Task: Only the pictures are to be left out; set down the rest of the records exactly.

Available data:

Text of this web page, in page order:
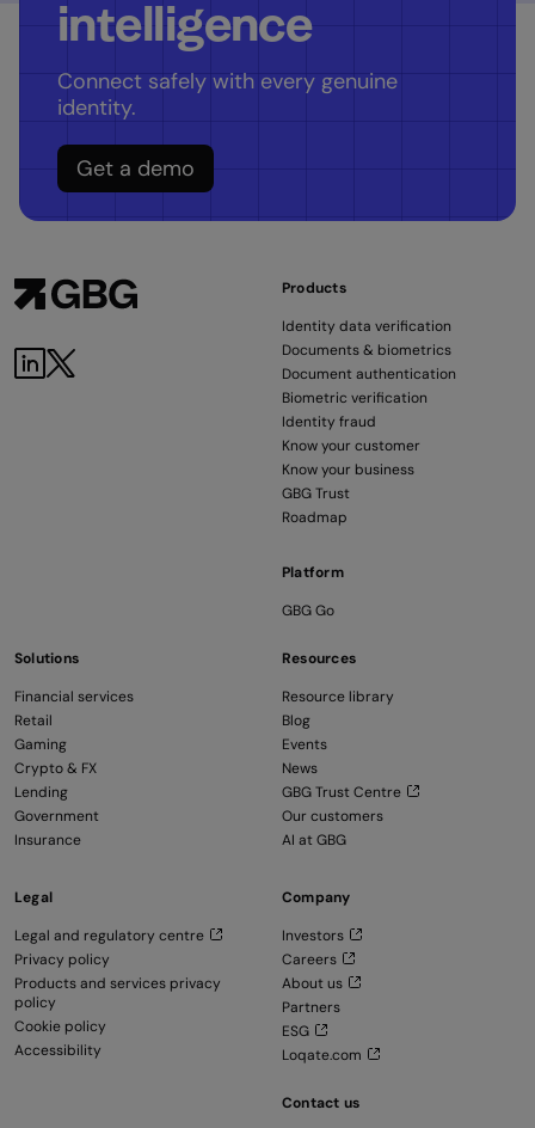
intelligence
Connect safely with every genuine
identity.
Get a demo
LinkedIn
Twitter
Products
Identity data verification
Documents & biometrics
Document authentication
Biometric verification
Identity fraud
Know your customer
Know your business
GBG Trust
Roadmap
Platform
GBG Go
Solutions
Financial services
Retail
Gaming
Crypto & FX
Lending
Government
Insurance
Resources
Resource library
Blog
Events
News
GBG Trust Centre
Our customers
AI at GBG
Legal
Legal and regulatory centre
Privacy policy
Products and services privacy
policy
Cookie policy
Accessibility
Company
Investors
Careers
About us
Partners
ESG
Loqate.com
Contact us
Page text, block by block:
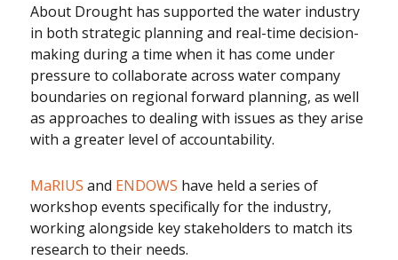
About Drought has supported the water industry
in both strategic planning and real-time decision-
making during a time when it has come under
pressure to collaborate across water company
boundaries on regional forward planning, as well
as approaches to dealing with issues as they arise
with a greater level of accountability.
MaRIUS and ENDOWS have held a series of
workshop events specifically for the industry,
working alongside key stakeholders to match its
research to their needs.
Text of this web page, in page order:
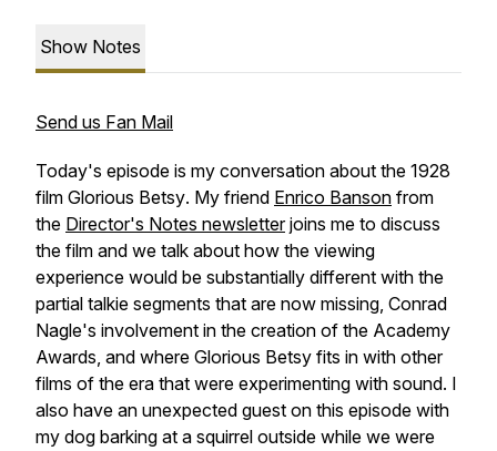
Show Notes
Send us Fan Mail
Today's episode is my conversation about the 1928
film Glorious Betsy. My friend Enrico Banson from
the Director's Notes newsletterjoins me to discuss
the film and we talk about how the viewing
experience would be substantially different with the
partial talkie segments that are now missing, Conrad
Nagle's involvement in the creation of the Academy
Awards, and where Glorious Betsy fits in with other
films of the era that were experimenting with sound. I
also have an unexpected guest on this episode with
my dog barking at a squirrel outside while we were
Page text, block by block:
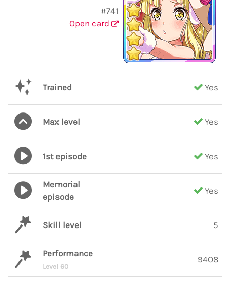
#741
Open card
Trained Yes
Max level Yes
1st episode Yes
Memorial
episode
Yes
Skill level 5
Performance
Level 60
9408
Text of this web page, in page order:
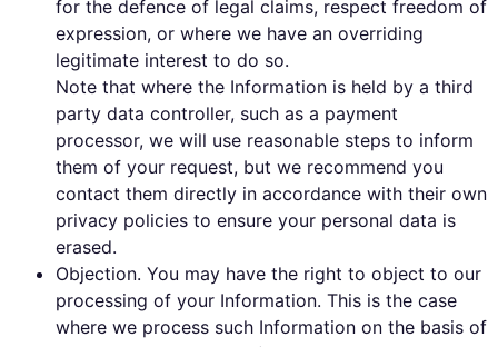
for the defence of legal claims, respect freedom of
expression, or where we have an overriding
legitimate interest to do so.
Note that where the Information is held by a third
party data controller, such as a payment
processor, we will use reasonable steps to inform
them of your request, but we recommend you
contact them directly in accordance with their own
privacy policies to ensure your personal data is
erased.
Objection. You may have the right to object to our
processing of your Information. This is the case
where we process such Information on the basis of
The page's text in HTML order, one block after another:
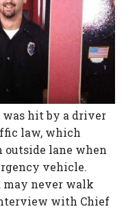
was hit by a driver
law, which
outside lane when
vehicle.
may never walk
with Chief
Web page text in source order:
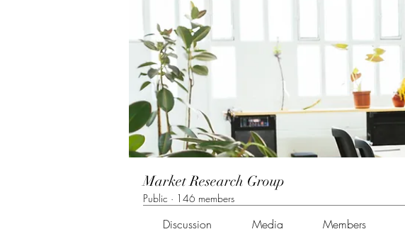
Market Research Group
Public · 146 members
Discussion Media Members
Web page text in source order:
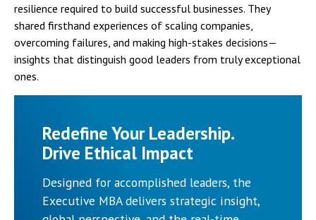
resilience required to build successful businesses. They
shared firsthand experiences of scaling companies,
overcoming failures, and making high-stakes decisions—
insights that distinguish good leaders from truly exceptional
ones.
Redefine Your Leadership.
Drive Ethical Impact
Designed for accomplished leaders, the
Executive MBA delivers strategic insight,
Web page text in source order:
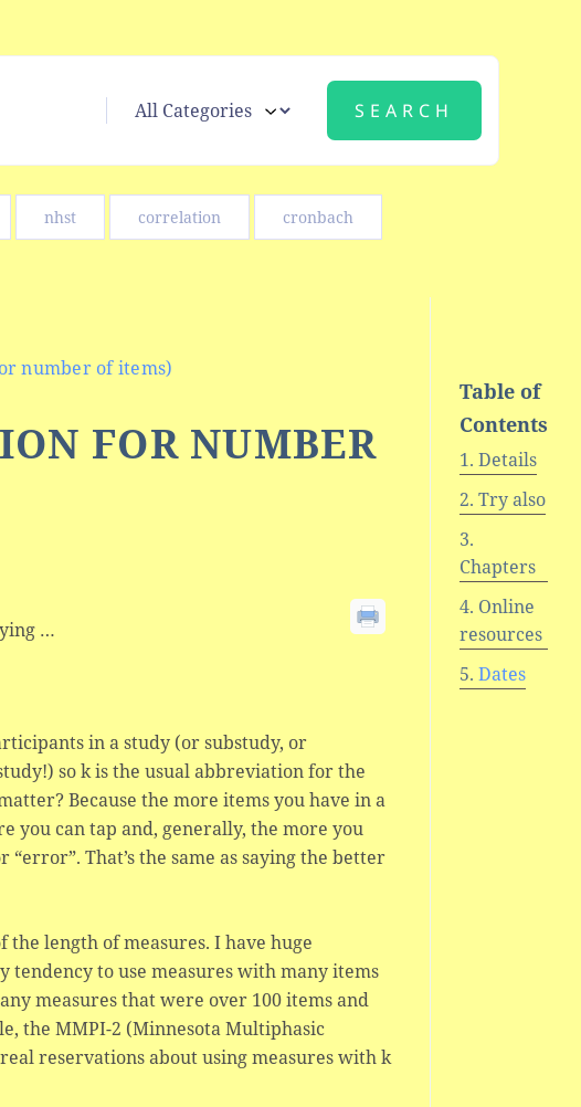
nhst correlation cronbach
number of items)
FOR NUMBER
…
in a study (or substudy, or
so k is the usual abbreviation for the
Because the more items you have in a
you can tap and, generally, the more you
That’s the same as saying the better
length of measures. I have huge
to use measures with many items
measures that were over 100 items and
the MMPI-2 (Minnesota Multiphasic
reservations about using measures with k
Table of
Contents
Details
Try also
Chapters
Online
resources
Dates
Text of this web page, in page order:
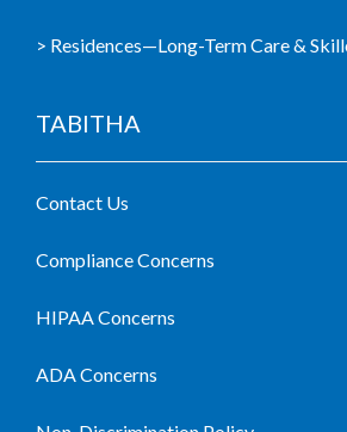
> Residences—Long-Term Care &
TABITHA
Contact Us
Compliance Concerns
HIPAA Concerns
ADA Concerns
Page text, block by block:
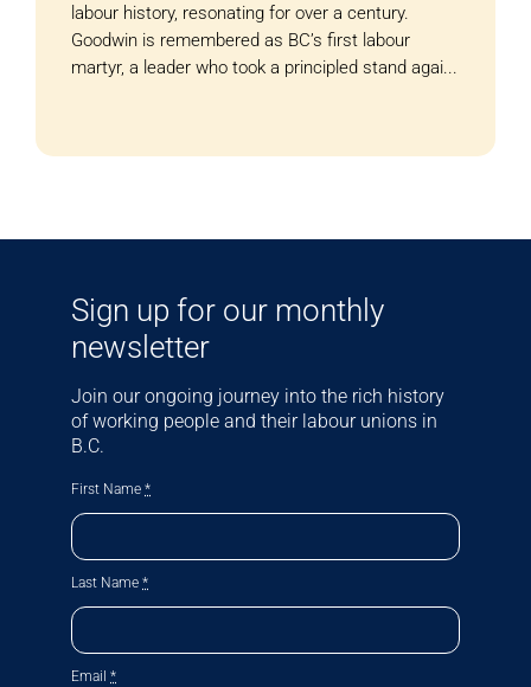
labour history, resonating for over a century.
Goodwin is remembered as BC’s first labour
martyr, a leader who took a principled stand agai...
Sign up for our monthly
newsletter
Join our ongoing journey into the rich history
of working people and their labour unions in
B.C.
First Name *
Last Name *
Email *
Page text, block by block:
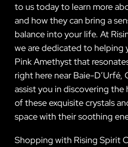
to us today to learn more
and how they can bring a
balance into your life. At
we are dedicated to
Pink Amethyst that
right here near Baie-D’Urfé,
assist you in discovering
of these exquisite crystals
space with their soothing
Shopping with Rising Spirit
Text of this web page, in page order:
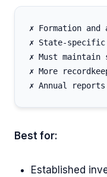
✗ Formation and
✗ State-specific
✗ Must maintain
✗ More
Best for:
Established
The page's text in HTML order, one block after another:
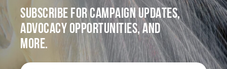
SUBSCRIBE FOR CAMPAIGN UPDATES,
ADVOCACY OPPORTUNITIES, AND
MORE.
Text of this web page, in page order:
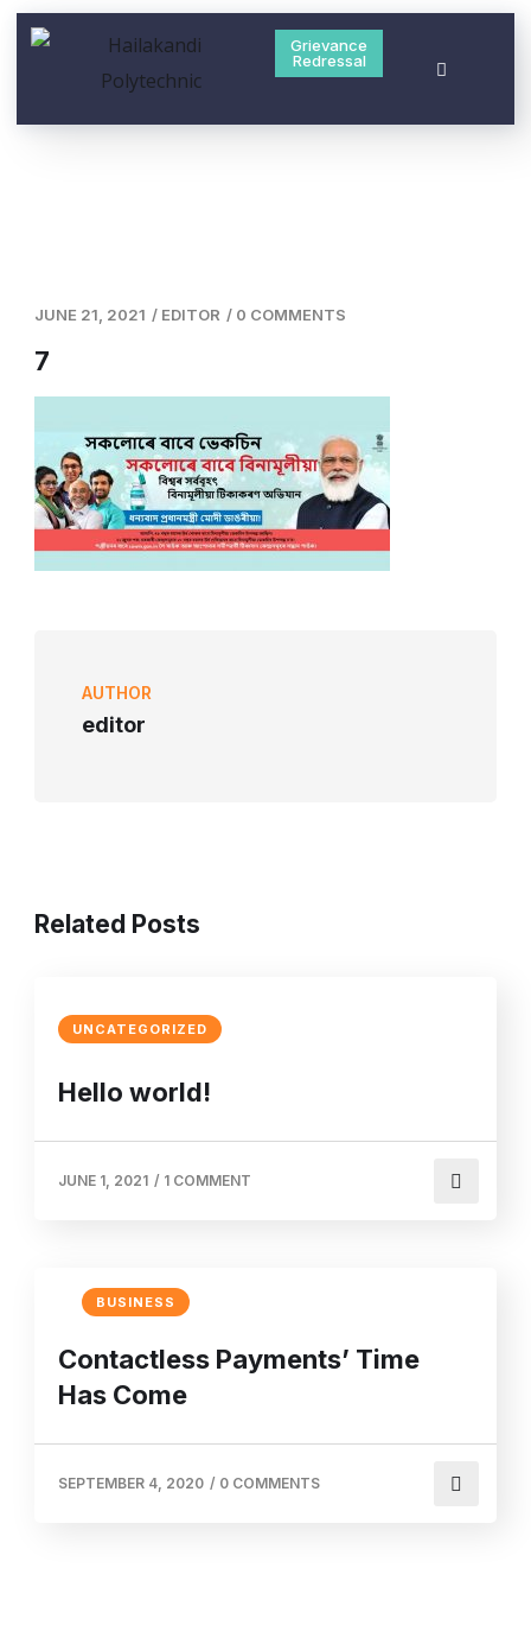
Grievance
Redressal
JUNE 21, 2021 / EDITOR / 0 COMMENTS
7
AUTHOR
editor
Related Posts
UNCATEGORIZED
Hello world!
JUNE 1, 2021 / 1 COMMENT
BUSINESS
Contactless Payments’ Time
Has Come
SEPTEMBER 4, 2020 / 0 COMMENTS
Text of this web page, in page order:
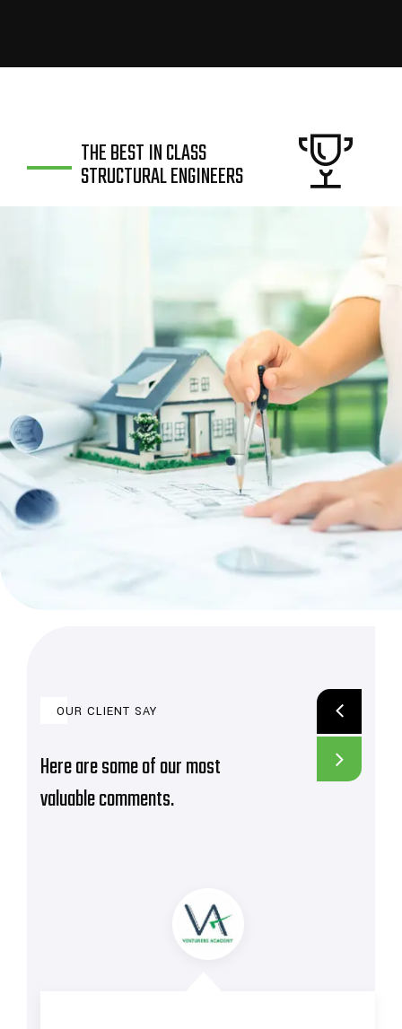
THE BEST IN CLASS
STRUCTURAL ENGINEERS
OUR CLIENT SAY
Here are some of our most
valuable comments.
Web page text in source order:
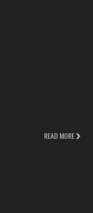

Solution for this problem:
Text of this web page, in page order:
intelligence
Connect safely with every genuine
identity.
Get a demo
LinkedIn
Twitter
Products
Identity data verification
Documents & biometrics
Document authentication
Biometric verification
Identity fraud
Know your customer
Know your business
GBG Trust
Roadmap
Platform
GBG Go
Solutions
Financial services
Retail
Gaming
Crypto & FX
Lending
Government
Insurance
Resources
Resource library
Blog
Events
News
GBG Trust Centre
Our customers
AI at GBG
Legal
Legal and regulatory centre
Privacy policy
Products and services privacy
policy
Cookie policy
Accessibility
Company
Investors
Careers
About us
Partners
ESG
Loqate.com
Contact us
Page text, block by block:
About Drought has supported the water industry
in both strategic planning and real-time decision-
making during a time when it has come under
pressure to collaborate across water company
boundaries on regional forward planning, as well
as approaches to dealing with issues as they arise
with a greater level of accountability.
MaRIUS and ENDOWS have held a series of
workshop events specifically for the industry,
working alongside key stakeholders to match its
research to their needs.
Text of this web page, in page order:
Show Notes
Send us Fan Mail
Today's episode is my conversation about the 1928
film Glorious Betsy. My friend Enrico Banson from
the Director's Notes newsletterjoins me to discuss
the film and we talk about how the viewing
experience would be substantially different with the
partial talkie segments that are now missing, Conrad
Nagle's involvement in the creation of the Academy
Awards, and where Glorious Betsy fits in with other
films of the era that were experimenting with sound. I
also have an unexpected guest on this episode with
my dog barking at a squirrel outside while we were
Page text, block by block:
#741
Open card
Trained Yes
Max level Yes
1st episode Yes
Memorial
episode
Yes
Skill level 5
Performance
Level 60
9408
Text of this web page, in page order:
for the defence of legal claims, respect freedom of
expression, or where we have an overriding
legitimate interest to do so.
Note that where the Information is held by a third
party data controller, such as a payment
processor, we will use reasonable steps to inform
them of your request, but we recommend you
contact them directly in accordance with their own
privacy policies to ensure your personal data is
erased.
Objection. You may have the right to object to our
processing of your Information. This is the case
where we process such Information on the basis of
The page's text in HTML order, one block after another:
was hit by a driver
law, which
outside lane when
vehicle.
may never walk
with Chief
Web page text in source order:
Market Research Group
Public · 146 members
Discussion Media Members
Web page text in source order:
resilience required to build successful businesses. They
shared firsthand experiences of scaling companies,
overcoming failures, and making high-stakes decisions—
insights that distinguish good leaders from truly exceptional
ones.
Redefine Your Leadership.
Drive Ethical Impact
Designed for accomplished leaders, the
Executive MBA delivers strategic insight,
Web page text in source order:
nhst correlation cronbach
number of items)
FOR NUMBER
…
in a study (or substudy, or
so k is the usual abbreviation for the
Because the more items you have in a
you can tap and, generally, the more you
That’s the same as saying the better
length of measures. I have huge
to use measures with many items
measures that were over 100 items and
the MMPI-2 (Minnesota Multiphasic
reservations about using measures with k
Table of
Contents
Details
Try also
Chapters
Online
resources
Dates
Text of this web page, in page order:
> Residences—Long-Term Care &
TABITHA
Contact Us
Compliance Concerns
HIPAA Concerns
ADA Concerns
Page text, block by block:
labour history, resonating for over a century.
Goodwin is remembered as BC’s first labour
martyr, a leader who took a principled stand agai...
Sign up for our monthly
newsletter
Join our ongoing journey into the rich history
of working people and their labour unions in
B.C.
First Name *
Last Name *
Email *
Page text, block by block:
to us today to learn more
and how they can bring a
balance into your life. At
we are dedicated to
Pink Amethyst that
right here near Baie-D’Urfé,
assist you in discovering
of these exquisite crystals
space with their soothing
Shopping with Rising Spirit
Text of this web page, in page order:
✗ Formation and
✗ State-specific
✗ Must maintain
✗ More
Best for:
Established
The page's text in HTML order, one block after another:
SUBSCRIBE FOR CAMPAIGN UPDATES,
ADVOCACY OPPORTUNITIES, AND
MORE.
Text of this web page, in page order:
Grievance
Redressal
JUNE 21, 2021 / EDITOR / 0 COMMENTS
7
AUTHOR
editor
Related Posts
UNCATEGORIZED
Hello world!
JUNE 1, 2021 / 1 COMMENT
BUSINESS
Contactless Payments’ Time
Has Come
SEPTEMBER 4, 2020 / 0 COMMENTS
Text of this web page, in page order:
THE BEST IN CLASS
STRUCTURAL ENGINEERS
OUR CLIENT SAY
Here are some of our most
valuable comments.
Web page text in source order:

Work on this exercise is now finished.